▶ What to work on
Pick out each line with the word "small" from the material that follows.

◇ ◇ ◇

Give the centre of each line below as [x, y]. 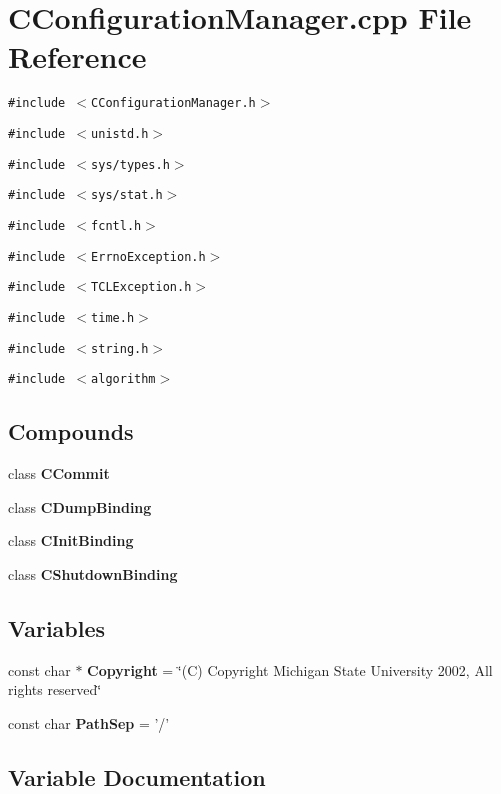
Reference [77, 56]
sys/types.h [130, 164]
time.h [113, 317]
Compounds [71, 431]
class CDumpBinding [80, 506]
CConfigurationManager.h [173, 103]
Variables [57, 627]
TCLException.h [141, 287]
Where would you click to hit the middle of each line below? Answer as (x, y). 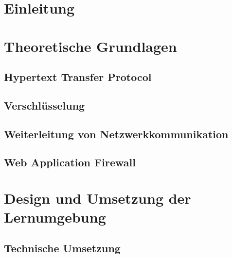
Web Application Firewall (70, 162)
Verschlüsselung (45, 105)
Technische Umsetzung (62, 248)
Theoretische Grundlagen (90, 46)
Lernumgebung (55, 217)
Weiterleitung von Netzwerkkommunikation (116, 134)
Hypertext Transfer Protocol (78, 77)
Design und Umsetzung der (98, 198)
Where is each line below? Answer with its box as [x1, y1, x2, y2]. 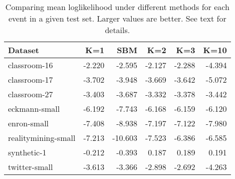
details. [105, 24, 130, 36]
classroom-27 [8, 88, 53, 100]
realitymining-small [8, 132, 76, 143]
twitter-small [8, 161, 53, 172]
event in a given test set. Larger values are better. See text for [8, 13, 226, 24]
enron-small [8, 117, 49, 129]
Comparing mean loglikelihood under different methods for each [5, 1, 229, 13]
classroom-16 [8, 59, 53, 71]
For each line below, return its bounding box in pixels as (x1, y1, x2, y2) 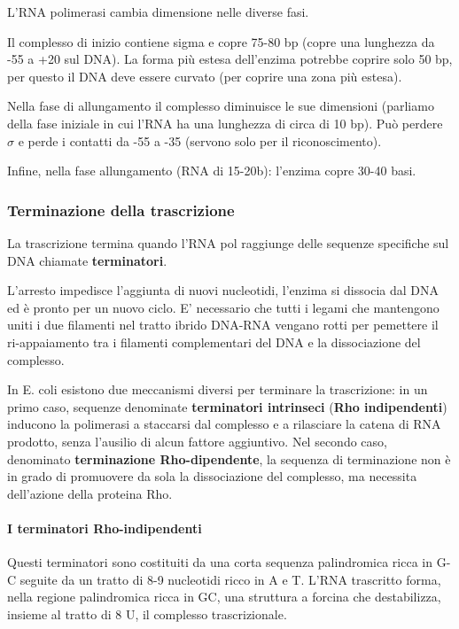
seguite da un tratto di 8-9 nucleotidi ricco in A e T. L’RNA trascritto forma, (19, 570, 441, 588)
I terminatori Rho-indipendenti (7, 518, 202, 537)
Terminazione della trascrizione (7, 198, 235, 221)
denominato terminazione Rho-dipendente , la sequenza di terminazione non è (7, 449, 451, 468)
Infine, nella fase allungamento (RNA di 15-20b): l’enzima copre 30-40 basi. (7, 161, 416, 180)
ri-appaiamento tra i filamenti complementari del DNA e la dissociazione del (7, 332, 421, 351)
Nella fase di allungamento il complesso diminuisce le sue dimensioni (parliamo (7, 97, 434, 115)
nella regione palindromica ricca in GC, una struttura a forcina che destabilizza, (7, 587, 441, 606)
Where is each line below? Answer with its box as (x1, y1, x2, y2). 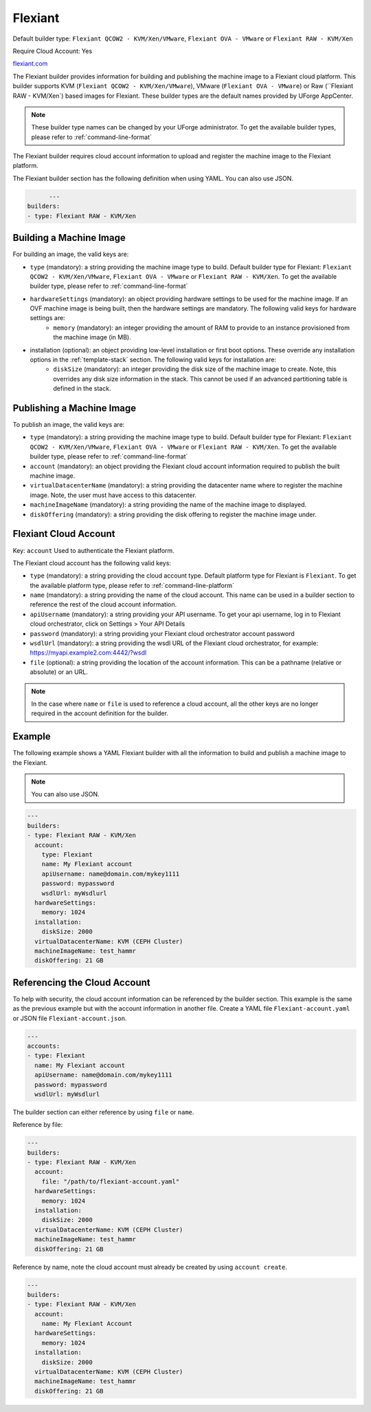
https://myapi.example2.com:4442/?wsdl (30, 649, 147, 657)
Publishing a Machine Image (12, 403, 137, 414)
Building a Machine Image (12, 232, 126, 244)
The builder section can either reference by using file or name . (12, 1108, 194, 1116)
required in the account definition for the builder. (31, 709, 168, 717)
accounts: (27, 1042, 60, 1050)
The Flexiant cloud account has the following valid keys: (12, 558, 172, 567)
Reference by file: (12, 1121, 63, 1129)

◇ ◇ ◇

▶ Exercise output
realitymining-small [8, 132, 76, 143]
twitter-small [8, 161, 53, 172]
enron-small [8, 117, 49, 129]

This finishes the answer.